--- DATA PROVIDED Enclosed Below ---

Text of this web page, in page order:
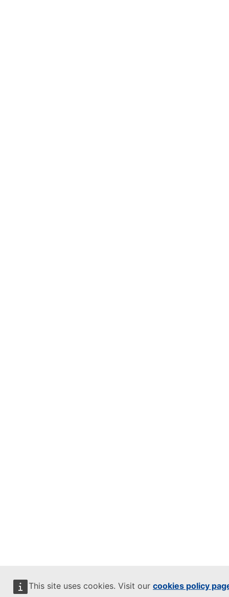
This site uses cookies. Visit our cookies policy
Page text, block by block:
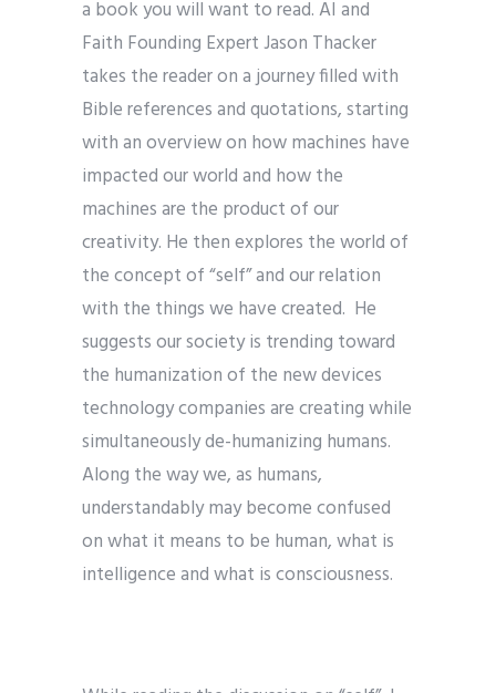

--- End of Enclosed DATA PROVIDED ---

EXERCISE INSTRUCTIONS:
Write out the data above precisely. Pictures stay out.

EXPECTED ANSWER:
Text of this web page, in page order:
This site uses cookies. Visit our cookies policy
Page text, block by block:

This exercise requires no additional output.